I watched how she sat with her back like a rod at dinner and still looked relaxed. I began to keep my fork in my left hand, cutting small bites of chicken and managing to talk and still keep my mouth closed while I chewed. I studied Fiona as if doing an acting exercise. I was definitely playing a role, but it wasn’t a role that was going to be so easy to step out of. When I stood on that balcony in Singapore and felt that I was on the brink of being transformed, I had been right.
We slept over that night and ate a breakfast of bacon and eggs together in the morning. Fiona ate like a lady, but she ate every bite. She wasn’t a dieter.
“You’ll learn that Robin never keeps skinny girls around for long,” she said. “Now tell me, who can resist a man like that?”
It was true. Who doesn’t like a guy who likes his girls zaftig? I skipped the bacon but giddily helped myself to more eggs. It was such a relief.
We talked about our lives at home. She had already bought herself and her parents townhouses with her earnings from acting. Then she had given her townhouse to her sister and bought a second house for herself with her earnings from Robin; rather, with her “gifts.”
I tried to explain to her what experimental theater was and I could tell she thought it was the stupidest thing she had ever heard.
“How artistic,” she said politely.
I could tell that she found me, if not fabulous, then at least amusing; if not an equal, than at least a worthy playmate. It dawned on me that I had not climbed the ladder so quickly because Robin had fallen head over heels, though I believe he was genuinely growing fond of me. It was because Fiona had wanted a friend. Fiona was the one who had picked me, guided his affections.
“I told Robin that you had to come along shopping with me this time,” she told me, a little reminder of who was in charge.
 
After breakfast, we each set off separately with a driver. I had thought we should go together, but when I told Fiona this she had shrugged me off, telling me there wouldn’t be room for both of us in the same store at the same time, which seemed ridiculous. Next to my driver sat a bodyguard with a Louis Vuitton sack full of cash, like a parody of a bag that robbers in a silent movie would use to heist a bank.

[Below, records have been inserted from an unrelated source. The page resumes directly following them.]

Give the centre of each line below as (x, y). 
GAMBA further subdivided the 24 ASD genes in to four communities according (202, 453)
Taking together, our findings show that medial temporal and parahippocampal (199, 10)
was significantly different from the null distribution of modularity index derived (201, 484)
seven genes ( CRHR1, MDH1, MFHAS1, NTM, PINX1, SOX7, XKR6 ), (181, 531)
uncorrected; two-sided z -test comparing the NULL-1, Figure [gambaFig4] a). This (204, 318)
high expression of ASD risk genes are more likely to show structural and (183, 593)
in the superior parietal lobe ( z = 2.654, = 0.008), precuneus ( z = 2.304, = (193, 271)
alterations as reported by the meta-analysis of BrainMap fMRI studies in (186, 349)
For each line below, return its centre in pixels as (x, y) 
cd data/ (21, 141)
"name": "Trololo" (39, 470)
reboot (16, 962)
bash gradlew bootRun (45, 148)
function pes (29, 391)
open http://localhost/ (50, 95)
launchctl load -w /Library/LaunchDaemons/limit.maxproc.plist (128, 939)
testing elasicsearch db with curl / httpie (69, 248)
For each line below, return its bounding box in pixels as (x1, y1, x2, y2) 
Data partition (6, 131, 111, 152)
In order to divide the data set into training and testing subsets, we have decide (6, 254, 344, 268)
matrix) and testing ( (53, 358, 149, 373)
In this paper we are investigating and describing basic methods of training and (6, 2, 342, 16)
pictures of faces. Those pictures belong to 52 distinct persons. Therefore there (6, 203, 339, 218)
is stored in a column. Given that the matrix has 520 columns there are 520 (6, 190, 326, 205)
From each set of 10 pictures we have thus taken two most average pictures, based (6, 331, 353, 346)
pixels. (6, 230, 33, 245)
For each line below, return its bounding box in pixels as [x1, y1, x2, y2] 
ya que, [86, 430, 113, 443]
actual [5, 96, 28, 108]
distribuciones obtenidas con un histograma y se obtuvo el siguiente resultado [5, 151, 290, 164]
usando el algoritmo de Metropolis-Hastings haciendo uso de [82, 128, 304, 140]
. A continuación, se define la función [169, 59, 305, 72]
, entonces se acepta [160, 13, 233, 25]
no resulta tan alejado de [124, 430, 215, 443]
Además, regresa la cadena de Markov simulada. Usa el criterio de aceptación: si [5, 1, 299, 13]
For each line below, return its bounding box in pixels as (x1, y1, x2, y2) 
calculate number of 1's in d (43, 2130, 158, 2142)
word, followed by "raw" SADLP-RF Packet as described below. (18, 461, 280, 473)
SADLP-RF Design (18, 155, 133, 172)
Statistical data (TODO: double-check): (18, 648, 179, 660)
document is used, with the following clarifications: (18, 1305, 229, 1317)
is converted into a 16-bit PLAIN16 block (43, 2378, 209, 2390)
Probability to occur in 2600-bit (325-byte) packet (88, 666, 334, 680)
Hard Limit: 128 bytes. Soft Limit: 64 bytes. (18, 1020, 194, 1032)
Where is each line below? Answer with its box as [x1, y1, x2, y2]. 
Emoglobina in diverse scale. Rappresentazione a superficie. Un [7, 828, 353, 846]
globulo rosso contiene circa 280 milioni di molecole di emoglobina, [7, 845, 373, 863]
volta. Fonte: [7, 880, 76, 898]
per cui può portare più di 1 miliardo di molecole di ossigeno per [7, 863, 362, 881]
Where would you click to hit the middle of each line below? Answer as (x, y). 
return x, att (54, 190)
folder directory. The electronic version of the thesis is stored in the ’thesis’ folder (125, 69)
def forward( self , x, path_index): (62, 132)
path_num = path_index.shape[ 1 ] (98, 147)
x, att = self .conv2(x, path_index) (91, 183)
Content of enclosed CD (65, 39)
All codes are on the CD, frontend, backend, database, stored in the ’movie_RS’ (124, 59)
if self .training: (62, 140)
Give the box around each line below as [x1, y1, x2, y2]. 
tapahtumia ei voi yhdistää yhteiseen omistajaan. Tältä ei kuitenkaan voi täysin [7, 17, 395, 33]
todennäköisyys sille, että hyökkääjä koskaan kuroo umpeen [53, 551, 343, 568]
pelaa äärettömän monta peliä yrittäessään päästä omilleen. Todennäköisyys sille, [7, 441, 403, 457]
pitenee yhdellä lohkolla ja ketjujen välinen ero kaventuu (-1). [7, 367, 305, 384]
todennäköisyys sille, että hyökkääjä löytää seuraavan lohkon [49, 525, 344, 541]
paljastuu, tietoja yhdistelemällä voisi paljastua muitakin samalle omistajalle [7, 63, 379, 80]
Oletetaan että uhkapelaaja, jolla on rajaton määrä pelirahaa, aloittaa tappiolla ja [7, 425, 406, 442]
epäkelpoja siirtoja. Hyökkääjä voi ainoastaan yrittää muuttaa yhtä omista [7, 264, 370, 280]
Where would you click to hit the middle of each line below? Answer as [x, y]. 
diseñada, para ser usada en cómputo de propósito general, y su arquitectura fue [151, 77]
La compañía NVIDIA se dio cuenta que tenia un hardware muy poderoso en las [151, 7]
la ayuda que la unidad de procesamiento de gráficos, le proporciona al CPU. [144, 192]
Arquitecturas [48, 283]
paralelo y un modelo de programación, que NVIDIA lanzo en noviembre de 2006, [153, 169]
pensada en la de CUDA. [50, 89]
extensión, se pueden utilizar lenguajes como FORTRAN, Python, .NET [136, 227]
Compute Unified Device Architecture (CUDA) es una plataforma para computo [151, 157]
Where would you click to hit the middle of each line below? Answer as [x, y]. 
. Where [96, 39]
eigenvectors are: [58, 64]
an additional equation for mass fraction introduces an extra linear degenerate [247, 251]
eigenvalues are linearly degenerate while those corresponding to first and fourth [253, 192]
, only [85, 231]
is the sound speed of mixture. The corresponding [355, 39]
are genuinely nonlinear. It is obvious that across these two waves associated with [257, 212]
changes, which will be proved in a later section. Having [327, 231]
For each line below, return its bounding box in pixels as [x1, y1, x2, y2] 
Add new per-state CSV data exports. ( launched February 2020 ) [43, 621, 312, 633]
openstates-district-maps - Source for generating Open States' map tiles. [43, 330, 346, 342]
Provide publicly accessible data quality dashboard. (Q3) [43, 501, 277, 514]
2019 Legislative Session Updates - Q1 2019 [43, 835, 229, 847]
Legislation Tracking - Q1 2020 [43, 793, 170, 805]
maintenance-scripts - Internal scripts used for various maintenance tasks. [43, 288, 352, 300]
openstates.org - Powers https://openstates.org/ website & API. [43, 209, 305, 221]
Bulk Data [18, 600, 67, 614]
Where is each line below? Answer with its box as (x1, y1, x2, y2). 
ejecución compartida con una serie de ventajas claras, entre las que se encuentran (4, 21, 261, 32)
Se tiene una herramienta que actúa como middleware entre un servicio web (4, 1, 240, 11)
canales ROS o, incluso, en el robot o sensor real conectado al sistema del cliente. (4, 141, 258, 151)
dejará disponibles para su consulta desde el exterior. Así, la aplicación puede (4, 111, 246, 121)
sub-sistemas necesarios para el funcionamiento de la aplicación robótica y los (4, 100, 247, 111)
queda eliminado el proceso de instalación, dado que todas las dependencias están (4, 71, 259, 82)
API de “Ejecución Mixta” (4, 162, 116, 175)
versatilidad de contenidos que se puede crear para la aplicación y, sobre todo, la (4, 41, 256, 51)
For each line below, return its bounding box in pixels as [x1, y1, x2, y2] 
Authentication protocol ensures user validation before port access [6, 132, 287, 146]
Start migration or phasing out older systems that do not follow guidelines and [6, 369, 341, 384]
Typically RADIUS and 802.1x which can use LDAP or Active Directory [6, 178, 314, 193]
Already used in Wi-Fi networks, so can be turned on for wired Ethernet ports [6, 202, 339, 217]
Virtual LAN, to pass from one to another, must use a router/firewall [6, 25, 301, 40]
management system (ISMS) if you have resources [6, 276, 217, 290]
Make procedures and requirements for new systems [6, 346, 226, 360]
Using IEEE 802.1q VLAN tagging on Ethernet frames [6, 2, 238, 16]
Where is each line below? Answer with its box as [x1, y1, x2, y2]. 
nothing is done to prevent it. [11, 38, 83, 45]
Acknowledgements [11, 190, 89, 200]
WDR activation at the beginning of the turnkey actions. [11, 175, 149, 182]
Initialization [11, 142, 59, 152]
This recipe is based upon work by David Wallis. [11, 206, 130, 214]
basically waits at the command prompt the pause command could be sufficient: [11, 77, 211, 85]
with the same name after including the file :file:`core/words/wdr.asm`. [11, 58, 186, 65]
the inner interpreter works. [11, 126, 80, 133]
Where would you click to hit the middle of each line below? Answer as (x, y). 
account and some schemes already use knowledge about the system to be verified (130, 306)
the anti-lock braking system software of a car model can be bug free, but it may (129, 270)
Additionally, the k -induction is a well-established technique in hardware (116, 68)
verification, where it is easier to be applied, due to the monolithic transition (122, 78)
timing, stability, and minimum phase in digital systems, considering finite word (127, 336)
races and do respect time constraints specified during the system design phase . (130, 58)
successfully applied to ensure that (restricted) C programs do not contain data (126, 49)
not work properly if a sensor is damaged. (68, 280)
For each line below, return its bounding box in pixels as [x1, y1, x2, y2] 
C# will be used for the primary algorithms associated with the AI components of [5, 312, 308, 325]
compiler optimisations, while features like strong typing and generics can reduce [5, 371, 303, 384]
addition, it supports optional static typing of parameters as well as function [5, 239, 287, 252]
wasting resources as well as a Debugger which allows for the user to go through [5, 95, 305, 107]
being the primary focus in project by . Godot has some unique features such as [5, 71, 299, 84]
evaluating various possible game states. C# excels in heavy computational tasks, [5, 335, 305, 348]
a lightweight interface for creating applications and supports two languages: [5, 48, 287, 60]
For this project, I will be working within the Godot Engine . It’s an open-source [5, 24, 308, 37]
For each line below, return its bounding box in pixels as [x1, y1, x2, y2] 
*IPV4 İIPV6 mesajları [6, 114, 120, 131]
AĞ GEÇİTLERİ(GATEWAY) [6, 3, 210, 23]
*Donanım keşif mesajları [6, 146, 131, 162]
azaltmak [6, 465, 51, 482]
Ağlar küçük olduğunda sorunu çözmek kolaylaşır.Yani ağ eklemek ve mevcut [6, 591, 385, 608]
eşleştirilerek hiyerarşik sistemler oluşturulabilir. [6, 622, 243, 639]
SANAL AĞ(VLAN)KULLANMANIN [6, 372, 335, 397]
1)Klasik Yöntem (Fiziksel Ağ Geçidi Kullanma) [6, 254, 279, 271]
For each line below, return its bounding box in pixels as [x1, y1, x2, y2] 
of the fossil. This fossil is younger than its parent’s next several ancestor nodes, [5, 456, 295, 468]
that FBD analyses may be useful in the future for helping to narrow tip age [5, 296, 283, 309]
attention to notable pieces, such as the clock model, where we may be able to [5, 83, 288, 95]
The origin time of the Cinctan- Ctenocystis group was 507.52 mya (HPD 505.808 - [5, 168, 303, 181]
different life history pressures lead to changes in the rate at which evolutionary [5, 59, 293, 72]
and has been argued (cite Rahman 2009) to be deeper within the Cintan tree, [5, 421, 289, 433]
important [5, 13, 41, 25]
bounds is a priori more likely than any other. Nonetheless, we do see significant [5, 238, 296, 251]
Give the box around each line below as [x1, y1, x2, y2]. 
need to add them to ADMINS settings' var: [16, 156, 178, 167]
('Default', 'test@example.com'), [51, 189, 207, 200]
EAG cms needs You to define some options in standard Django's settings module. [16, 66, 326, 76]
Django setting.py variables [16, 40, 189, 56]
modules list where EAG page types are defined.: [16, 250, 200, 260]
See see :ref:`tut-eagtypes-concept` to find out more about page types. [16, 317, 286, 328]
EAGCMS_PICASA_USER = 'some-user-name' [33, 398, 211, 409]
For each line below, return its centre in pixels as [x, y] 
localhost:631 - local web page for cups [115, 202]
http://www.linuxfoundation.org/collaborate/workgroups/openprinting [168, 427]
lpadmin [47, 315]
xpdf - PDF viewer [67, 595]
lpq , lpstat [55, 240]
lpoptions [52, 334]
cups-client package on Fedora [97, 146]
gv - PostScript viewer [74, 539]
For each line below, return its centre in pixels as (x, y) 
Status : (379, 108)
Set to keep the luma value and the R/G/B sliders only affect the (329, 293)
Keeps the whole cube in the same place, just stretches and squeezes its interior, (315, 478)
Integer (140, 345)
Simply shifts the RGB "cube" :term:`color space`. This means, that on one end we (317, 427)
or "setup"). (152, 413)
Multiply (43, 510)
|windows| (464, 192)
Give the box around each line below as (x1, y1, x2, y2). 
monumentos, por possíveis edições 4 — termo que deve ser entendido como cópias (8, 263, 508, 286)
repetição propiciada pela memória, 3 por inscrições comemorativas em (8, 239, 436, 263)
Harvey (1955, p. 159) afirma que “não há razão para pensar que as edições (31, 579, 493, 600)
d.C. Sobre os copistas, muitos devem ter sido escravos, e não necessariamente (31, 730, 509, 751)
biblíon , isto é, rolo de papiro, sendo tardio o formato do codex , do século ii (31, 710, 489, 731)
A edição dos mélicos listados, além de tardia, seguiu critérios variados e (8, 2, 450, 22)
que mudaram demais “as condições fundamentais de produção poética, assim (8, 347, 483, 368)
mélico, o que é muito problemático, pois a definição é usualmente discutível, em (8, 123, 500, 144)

The bodyguard asked me where I wanted to go. He knew the location of all the stores in Singapore; I only needed to choose. I named the first designer I could think of: Dolce and Gabbana. Done.
Singapore reminded me of a silver, sci-fi utopia located under an oxygen dome. Like microcosms of Singapore itself, the malls were gleaming and modern. The first mall was shiny, white, and curled upward in a spiral, like the Guggenheim. I gingerly fingered the clothes at Dolce, staring at the multiple zeros on the price tags. A salesgirl hovered behind me and yanked each piece of clothing off the rack as soon as I touched it. When she had an armful she handed it off to another girl, who ran it to the dressing room. It was like a bucket brigade.
When I went to try on the clothes, I discovered that the salesgirls at designer shops in Singapore are slightly different from those at Urban Outfitters. Three of them piled into my dressing room and pretty much took my clothes off for me.
I started out slowly, trying on everything twice, looking at price tags, asking everyone’s opinions. The salesgirls clucked and pulled at the fabric and nodded approvingly. I frowned and spun in front of the mirror until my guard got fed up with me and took me by the shoulders.
He looked at me and said, “This is just your first shop.”
He picked up one dress off the bench in the dressing room and then took three others off the hanger, gave them all to the salesgirl, and spoke to her in Malay. She took them to the counter.
“Take them all. You may only shop once in your life.”
He picked a purse out of the spotlight on a glass shelf and gave it to the next girl, who took it to the front of the shop.
“But how much can I spend?” I didn’t want to reach my limit and wind up with a bunch of clothes I didn’t really love, especially if I might only shop once in my life.
“Just get them and let’s go. I’ll let you know when you’re close to your limit.”
Chanel, Hermes, Versace, Dior, Armani, Gucci. We exhausted the first mall and went to the next and yet another until everything, even the most expensive things—especially the most expensive things—started to look cheap and nauseating. We never even took the bags with us; they were sent on ahead. It was frantic. I was like some suburban mother who wins a holiday raffle and gets ten free minutes at Toys“R”Us, running through the aisles with a shopping cart, grabbing everything she can reach.
I was aware of my rabid consumerism. What about the eight-year-old slaves in China who stitched these ridiculously priced rags together? What about hungry people? Homeless people? Entire countries besieged by poverty and famine? Entire blocks of New York where the sidewalks are lined with encampments of cardboard?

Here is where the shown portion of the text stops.